Help with my Script


#1

I apologise in advance for this one it is probably very simple. Whenever I run the following script I get this error, I have looked at everyhting but cannot see the problem:

Warning: mysql_numrows(): supplied argument is not a valid MySQL result resource in /home/daniels/public_html/display.php on line 5

Here is the code:

[php]<?php
include(“connect.php”);
$query=“SELECT * FROM daniels_addresses”;
$result= mysql_query($query);
$num=mysql_numrows($result);
?>

<?PHP $i=0; while ($i<$num) { $FirstName =mysql_result($result,$i,"firstname"); $LastName =mysql_result($result,$i,"lastname"); $Email= mysql_result($result,$i,"email"); ?> <?PHP ++$i; }

?>[/php]
MOD EDIT: Replaced COLOR tags with more appropriate PHP bb code tags

First Name Surname E-Mail
<? echo "$firstname"; ?> <? echo "$lastname"; ?> <? echo "$Email"; ?>

#2

First of all it should by mysql_num_rows($result) and not mysql_numrows($result).
That aside though, the error indicates that $result is not a valid resource ID. There could be a problem with your query. I suggest the following:

[php]

<?php include("connect.php"); $query="SELECT * FROM daniels_addresses"; $result= mysql_query($query) or DIE(' Failed ' . mysql_error() ); $num=mysql_numrows($result); ?> [/php]
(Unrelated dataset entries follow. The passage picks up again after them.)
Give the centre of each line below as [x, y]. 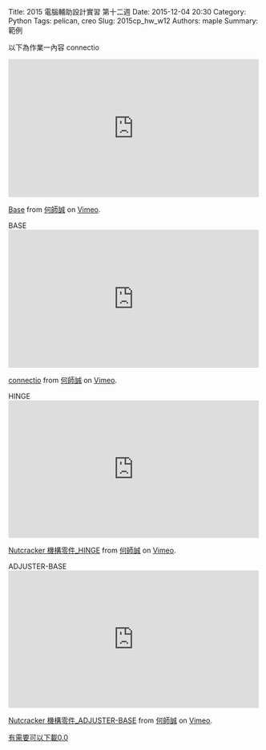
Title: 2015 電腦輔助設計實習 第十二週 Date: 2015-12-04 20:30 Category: [127, 12]
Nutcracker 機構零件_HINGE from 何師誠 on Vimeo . [92, 550]
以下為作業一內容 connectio [54, 47]
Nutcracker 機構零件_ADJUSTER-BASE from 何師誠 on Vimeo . [110, 720]
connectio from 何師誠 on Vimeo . [63, 380]
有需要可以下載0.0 [38, 738]
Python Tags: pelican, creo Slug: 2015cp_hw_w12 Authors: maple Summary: [133, 21]
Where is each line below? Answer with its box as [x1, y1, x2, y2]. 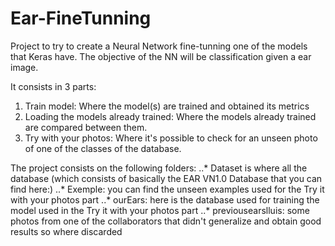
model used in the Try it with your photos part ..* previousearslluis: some [10, 204, 310, 216]
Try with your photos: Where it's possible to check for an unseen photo [24, 132, 318, 144]
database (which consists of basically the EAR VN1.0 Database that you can [10, 172, 323, 184]
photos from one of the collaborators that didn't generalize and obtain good [10, 215, 322, 227]
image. [10, 61, 39, 73]
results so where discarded [10, 225, 123, 237]
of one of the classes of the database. [24, 142, 182, 154]
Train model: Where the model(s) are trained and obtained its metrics [24, 100, 310, 112]
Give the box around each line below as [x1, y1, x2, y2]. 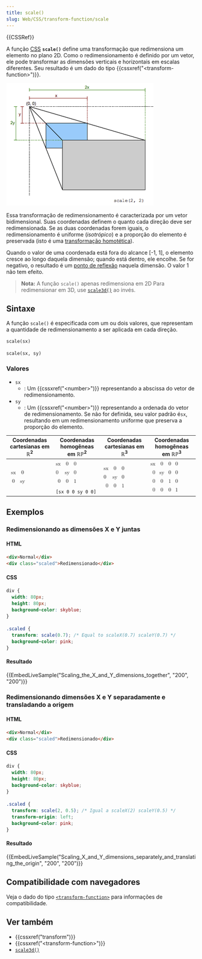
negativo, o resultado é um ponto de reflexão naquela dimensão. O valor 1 [6, 261, 189, 269]
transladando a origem [6, 700, 74, 709]
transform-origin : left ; [11, 814, 74, 820]
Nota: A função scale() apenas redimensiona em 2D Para [20, 279, 165, 287]
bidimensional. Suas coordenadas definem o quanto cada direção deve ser [6, 218, 192, 225]
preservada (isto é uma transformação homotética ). [6, 237, 134, 244]
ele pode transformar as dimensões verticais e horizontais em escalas [6, 58, 180, 65]
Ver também [6, 917, 54, 928]
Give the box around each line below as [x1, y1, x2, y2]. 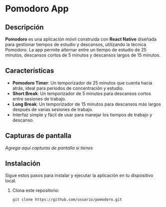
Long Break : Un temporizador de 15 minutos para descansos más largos [12, 101, 161, 107]
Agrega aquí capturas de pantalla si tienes [5, 144, 93, 150]
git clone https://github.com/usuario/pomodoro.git [12, 197, 122, 202]
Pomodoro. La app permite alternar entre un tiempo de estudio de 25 [5, 47, 147, 52]
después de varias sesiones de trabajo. [12, 106, 93, 112]
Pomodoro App [5, 3, 69, 14]
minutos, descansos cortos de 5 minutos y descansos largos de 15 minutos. [5, 52, 161, 58]
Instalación [5, 159, 41, 168]
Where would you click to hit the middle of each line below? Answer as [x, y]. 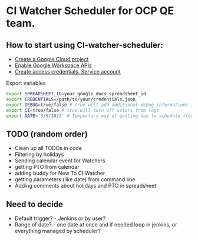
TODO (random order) [47, 134]
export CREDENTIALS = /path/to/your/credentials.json [71, 99]
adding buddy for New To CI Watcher [60, 173]
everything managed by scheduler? [58, 231]
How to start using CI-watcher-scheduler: [85, 45]
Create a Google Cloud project [52, 59]
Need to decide [35, 204]
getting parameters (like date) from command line [75, 179]
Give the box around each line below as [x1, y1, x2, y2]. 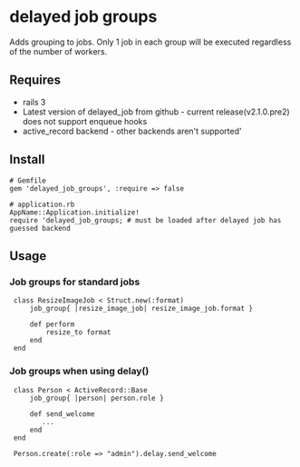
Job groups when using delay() [9, 365, 150, 378]
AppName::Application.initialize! [9, 207, 140, 217]
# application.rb [9, 200, 75, 209]
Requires [9, 73, 62, 88]
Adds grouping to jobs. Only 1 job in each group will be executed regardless [9, 36, 292, 47]
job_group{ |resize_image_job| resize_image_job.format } [29, 304, 254, 313]
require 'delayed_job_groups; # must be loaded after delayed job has [9, 215, 282, 224]
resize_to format [45, 328, 111, 337]
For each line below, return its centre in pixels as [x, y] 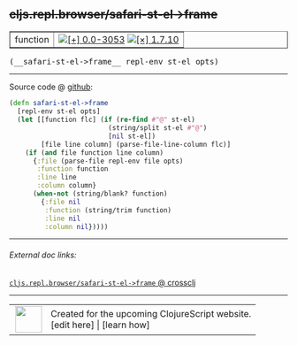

That way you can see what specifically the MYSQL error is.


#3

The problem will lie in your query like peg110 mentioned.

$query=“SELECT * FROM daniels_addresses”;

Check to make sure that the daniels_addresses table actually exists.


#4

As Paul stated it is probably an error in the query…Not always that the table doesn’t exists, It could be numerous problems.

If you can’t figure out the error it is giving you post it here and we can help you out.


#5

I had botched tha table creation. I recreated the table and now it is fine. Thanks for your help.